女は、穴だけを持った、一匹の仕事熱心な軟体動物となる。

軟体動物は、クネクネと、その体を回転させ、一個の肉茎となったこちらの体のすべてを覆いつくす。

体液の滴る襞の一つ一つが、社会生活に圧迫され、押しつぶされたままの精神の一つ一つに食い込み、頑なになってしまった心を揉み解す。

揉み解された精神のかけらは、少しづつ蓄積され、熱を持ち、膨張し、溢れる場所を求めて管を辿り、待機し、時を見て、激しいスピードで対外へと放出される。

そのカタルシス。

暫く置くと、再び力がみなぎり始める。

― 時間まだあるよ。
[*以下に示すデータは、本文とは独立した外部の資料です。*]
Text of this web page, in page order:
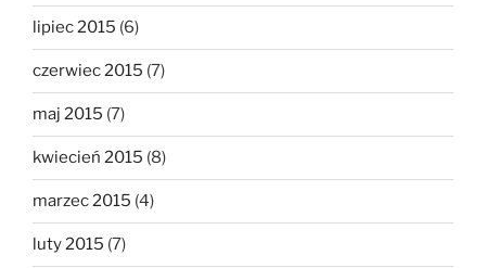
lipiec 2015 (6)
czerwiec 2015 (7)
maj 2015 (7)
kwiecień 2015 (8)
marzec 2015 (4)
luty 2015 (7)
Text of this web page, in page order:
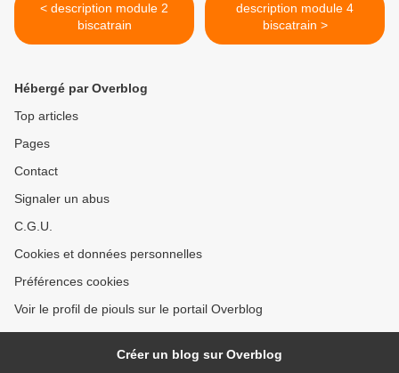
< description module 2
biscatrain
description module 4
biscatrain >
Hébergé par Overblog
Top articles
Pages
Contact
Signaler un abus
C.G.U.
Cookies et données personnelles
Préférences cookies
Voir le profil de piouls sur le portail Overblog
Créer un blog sur Overblog
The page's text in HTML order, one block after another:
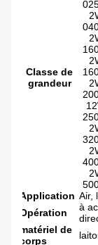
Classe de
grandeur
Application Air,
Opération
à
matériel de
corps
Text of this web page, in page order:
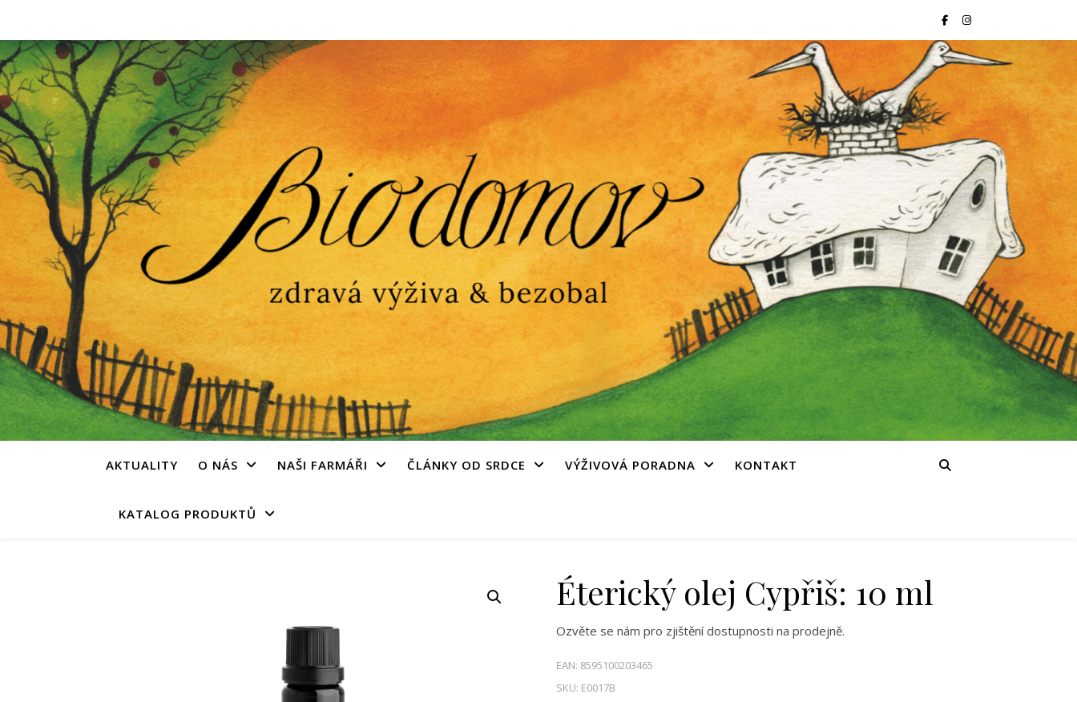
AKTUALITY O NÁS NAŠI FARMÁŘI ČLÁNKY OD SRDCE VÝŽIVOVÁ PORADNA KONTAKT
KATALOG PRODUKTŮ
Éterický olej Cypřiš: 10 ml
Ozvěte se nám pro zjištění dostupnosti na prodejně.
EAN: 8595100203465
SKU: E0017B
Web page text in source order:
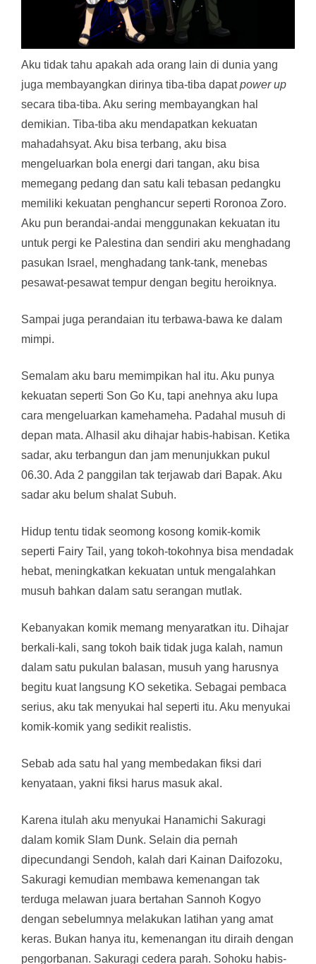
Aku tidak tahu apakah ada orang lain di dunia yang
juga membayangkan dirinya tiba-tiba dapatpower up
secara tiba-tiba. Aku sering membayangkan hal
demikian. Tiba-tiba aku mendapatkan kekuatan
mahadahsyat. Aku bisa terbang, aku bisa
mengeluarkan bola energi dari tangan, aku bisa
memegang pedang dan satu kali tebasan pedangku
memiliki kekuatan penghancur seperti Roronoa Zoro.
Aku pun berandai-andai menggunakan kekuatan itu
untuk pergi ke Palestina dan sendiri aku menghadang
pasukan Israel, menghadang tank-tank, menebas
pesawat-pesawat tempur dengan begitu heroiknya.
Sampai juga perandaian itu terbawa-bawa ke dalam
mimpi.
Semalam aku baru memimpikan hal itu. Aku punya
kekuatan seperti Son Go Ku, tapi anehnya aku lupa
cara mengeluarkan kamehameha. Padahal musuh di
depan mata. Alhasil aku dihajar habis-habisan. Ketika
sadar, aku terbangun dan jam menunjukkan pukul
06.30. Ada 2 panggilan tak terjawab dari Bapak. Aku
sadar aku belum shalat Subuh.
Hidup tentu tidak seomong kosong komik-komik
seperti Fairy Tail, yang tokoh-tokohnya bisa mendadak
hebat, meningkatkan kekuatan untuk mengalahkan
musuh bahkan dalam satu serangan mutlak.
Kebanyakan komik memang menyaratkan itu. Dihajar
berkali-kali, sang tokoh baik tidak juga kalah, namun
dalam satu pukulan balasan, musuh yang harusnya
begitu kuat langsung KO seketika. Sebagai pembaca
serius, aku tak menyukai hal seperti itu. Aku menyukai
komik-komik yang sedikit realistis.
Sebab ada satu hal yang membedakan fiksi dari
kenyataan, yakni fiksi harus masuk akal.
Karena itulah aku menyukai Hanamichi Sakuragi
dalam komik Slam Dunk. Selain dia pernah
dipecundangi Sendoh, kalah dari Kainan Daifozoku,
Sakuragi kemudian membawa kemenangan tak
terduga melawan juara bertahan Sannoh Kogyo
dengan sebelumnya melakukan latihan yang amat
keras. Bukan hanya itu, kemenangan itu diraih dengan
pengorbanan. Sakuragi cedera parah. Sohoku habis-
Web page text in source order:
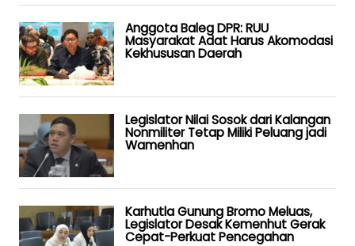
Anggota Baleg DPR: RUU
Masyarakat Adat Harus Akomodasi
Kekhususan Daerah
Legislator Nilai Sosok dari Kalangan
Nonmiliter Tetap Miliki Peluang jadi
Wamenhan
Karhutla Gunung Bromo Meluas,
Legislator Desak Kemenhut Gerak
Cepat-Perkuat Pencegahan
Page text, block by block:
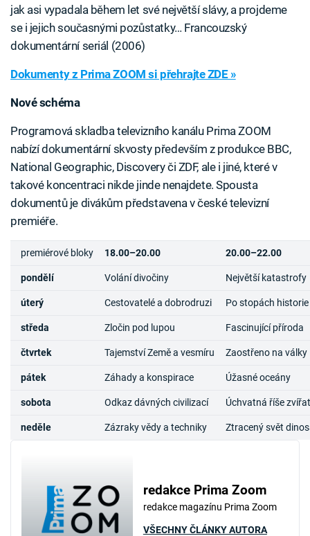
jak asi vypadala během let své největší slávy, a projdeme
se i jejich současnými pozůstatky… Francouzský
dokumentární seriál (2006)
Dokumenty z Prima ZOOM si přehrajte ZDE »
Nové schéma
Programová skladba televizního kanálu Prima ZOOM
nabízí dokumentární skvosty především z produkce BBC,
National Geographic, Discovery či ZDF, ale i jiné, které v
takové koncentraci nikde jinde nenajdete. Spousta
dokumentů je divákům představena v české televizní
premiéře.
premiérové bloky 18.00–20.00 20.00–22.00
pondělí Volání divočiny Největší katastrofy
úterý Cestovatelé a dobrodruzi Po stopách historie
středa Zločin pod lupou Fascinující příroda
čtvrtek Tajemství Země a vesmíru Zaostřeno na války
pátek Záhady a konspirace Úžasné oceány
sobota Odkaz dávných civilizací Úchvatná říše zvířat
neděle Zázraky vědy a techniky Ztracený svět
redakce Prima Zoom
redakce magazínu Prima Zoom
VŠECHNY ČLÁNKY AUTORA
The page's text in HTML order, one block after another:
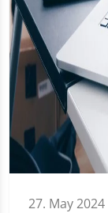
27. May 2024
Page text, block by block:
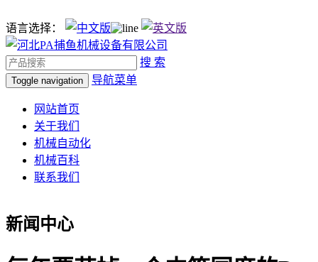
语言选择：
搜 索
Toggle navigation 导航菜单
网站首页
关于我们
机械自动化
机械百科
联系我们
新闻中心
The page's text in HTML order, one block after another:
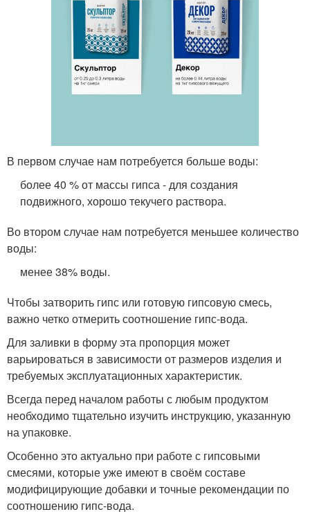
В первом случае нам потребуется больше воды:
более 40 % от массы гипса - для создания
подвижного, хорошо текучего раствора.
Во втором случае нам потребуется меньшее количество
воды:
менее 38% воды.
Чтобы затворить гипс или готовую гипсовую смесь,
важно четко отмерить соотношение гипс-вода.
Для заливки в форму эта пропорция может
варьироваться в зависимости от размеров изделия и
требуемых эксплуатационных характеристик.
Всегда перед началом работы с любым продуктом
необходимо тщательно изучить инструкцию, указанную
на упаковке.
Особенно это актуально при работе с гипсовыми
смесями, которые уже имеют в своём составе
модифицирующие добавки и точные рекомендации по
соотношению гипс-вода.
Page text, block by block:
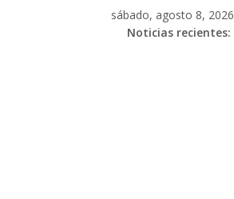
sábado, agosto 8, 2026
Noticias recientes:
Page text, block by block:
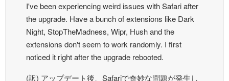
I've been experiencing weird issues with Safari after
the upgrade. Have a bunch of extensions like Dark
Night, StopTheMadness, Wipr, Hush and the
extensions don't seem to work randomly. I first
noticed it right after the upgrade rebooted.
(訳) アップデート後、Safariで奇妙な問題が発生し
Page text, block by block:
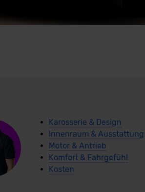
Karosserie & Design
Innenraum & Ausstattung
Motor & Antrieb
Komfort & Fahrgefühl
Kosten
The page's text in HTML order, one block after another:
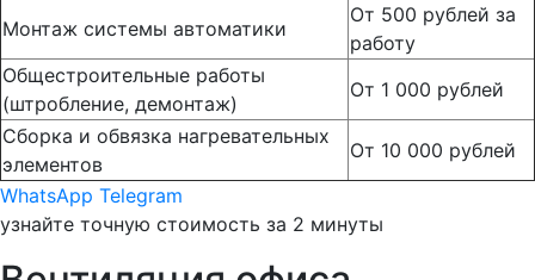
Монтаж системы автоматики
От 500 рублей за
работу
Общестроительные работы
(штробление, демонтаж)
От 1 000 рублей
Сборка и обвязка нагревательных
элементов
От 10 000 рублей
WhatsApp Telegram
узнайте точную стоимость за 2 минуты
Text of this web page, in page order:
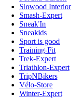
Slowood Interior
Smash-Expert
Sneak'In
Sneakids
Sport is good
Training-Fit
Trek-Expert
Triathlon-Expert
TripNBikers
Vélo-Store
Winter-Expert
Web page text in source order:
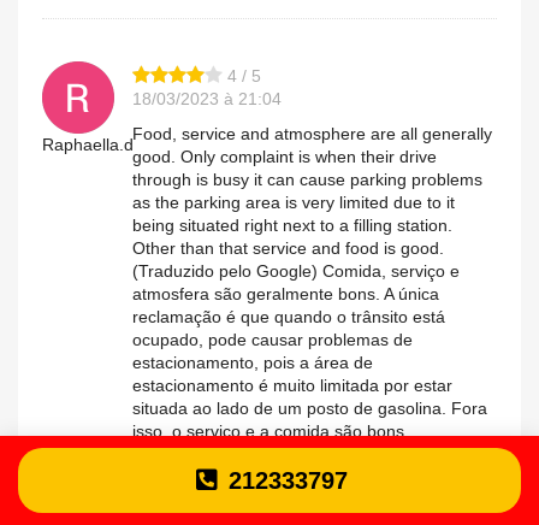
Raphaella.d
4 / 5
18/03/2023 à 21:04
Food, service and atmosphere are all generally
good. Only complaint is when their drive
through is busy it can cause parking problems
as the parking area is very limited due to it
being situated right next to a filling station.
Other than that service and food is good.
(Traduzido pelo Google) Comida, serviço e
atmosfera são geralmente bons. A única
reclamação é que quando o trânsito está
ocupado, pode causar problemas de
estacionamento, pois a área de
estacionamento é muito limitada por estar
situada ao lado de um posto de gasolina. Fora
isso, o serviço e a comida são bons.
212333797
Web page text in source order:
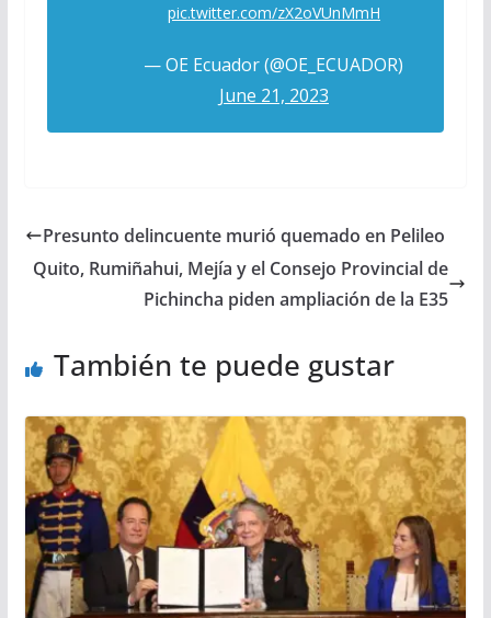
pic.twitter.com/zX2oVUnMmH
— OE Ecuador (@OE_ECUADOR)
June 21, 2023
Presunto delincuente murió quemado en Pelileo
Quito, Rumiñahui, Mejía y el Consejo Provincial de
Pichincha piden ampliación de la E35
También te puede gustar
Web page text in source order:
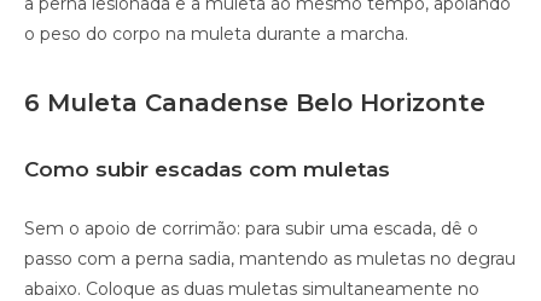
o peso do corpo na muleta durante a marcha.
6 Muleta Canadense Belo Horizonte
Como subir escadas com muletas
Sem o apoio de corrimão: para subir uma escada, dê o
passo com a perna sadia, mantendo as muletas no degrau
abaixo. Coloque as duas muletas simultaneamente no
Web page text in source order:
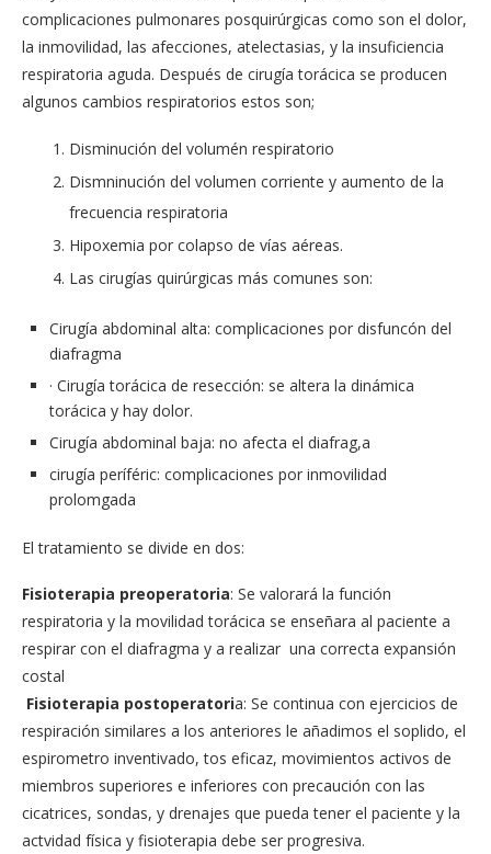
complicaciones pulmonares posquirúrgicas como son el dolor,
la inmovilidad, las afecciones, atelectasias, y la insuficiencia
respiratoria aguda. Después de cirugía torácica se producen
algunos cambios respiratorios estos son;
Disminución del volumén respiratorio
Dismninución del volumen corriente y aumento de la
frecuencia respiratoria
Hipoxemia por colapso de vías aéreas.
Las cirugías quirúrgicas más comunes son:
Cirugía abdominal alta: complicaciones por disfuncón del
diafragma
· Cirugía torácica de resección: se altera la dinámica
torácica y hay dolor.
Cirugía abdominal baja: no afecta el diafrag,a
cirugía períféric: complicaciones por inmovilidad
prolomgada
El tratamiento se divide en dos:
Fisioterapia preoperatoria: Se valorará la función
respiratoria y la movilidad torácica se enseñara al paciente a
respirar con el diafragma y a realizar una correcta expansión
costal
Fisioterapia postoperatoria: Se continua con ejercicios de
respiración similares a los anteriores le añadimos el soplido, el
espirometro inventivado, tos eficaz, movimientos activos de
miembros superiores e inferiores con precaución con las
cicatrices, sondas, y drenajes que pueda tener el paciente y la
actvidad física y fisioterapia debe ser progresiva.
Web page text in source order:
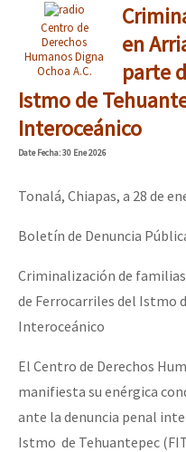
Centro de
Derechos
Humanos Digna
Ochoa A.C.
en
parte
Istmo de
Interoceánico
DateFecha: 30 Ene 2026
Tonalá, Chiapas, a 28 de
Boletín de Denuncia
Criminalización de
de Ferrocarriles del Istmo
Interoceánico
El Centro de Derechos
manifiesta su enérgica
ante la denuncia penal
Istmo de Tehuantepec

もう一回しよか。

― 今度は、こっちが上やな。

再起したとは言え、先程の怒張は取り戻せない。

それでも、女の襞の優しさを享受するには十分だ。

女の太ももを抱え、差し入れやすい角度に持ち上げ、ゆっくりとその中へ入っていく。

入るスピードにあわせて、女が軽く呻く。

根元まで入れ尽くすと、今度は波が引くように、静かに腰を離す。

女は慣れたものだ、差し入れる時とは違う密やかな声を、虚空に伸ばしていく。

時に入り口で躊躇すると、じれたように眉間に皺を寄せ、自ら腰を動かし、こちらを飲み込みに来る。

飲み込まれながら、襞と襞との間に息づく快感の元を貪欲に漁る。

何度も飽きずに同じ事を繰り返すうちに、女が足を回して、しがみつく。

それを潮に、自由になった両の手を女の頭に沿え、手荒く愛撫しながら腰の動きを早めると、女の声も一層トーンが高くなり、こちらが果てる瞬間を見定めて、最高潮の声を上げる。

しばらく結合したままで息を整えつつ、襞の微妙な動きに後ろ髪引かれつつ、静かに抜き去り、一瞬の静けさを味わう。

女は、こちらが体を離すまで、じっと耐えて待っていてくれる。

― また来てな。

服を着、短い別れの抱擁を交わした後、階段を降りる背中越しに女が言う。

― またお越しやす。

やり手婆の声を聞きながら、背中を丸めて外に出る。

物見遊山に道を歩く他の男達の羨望と詮索の視線がこそばゆい。

女の名残が、体のそこかしこで疼いていた。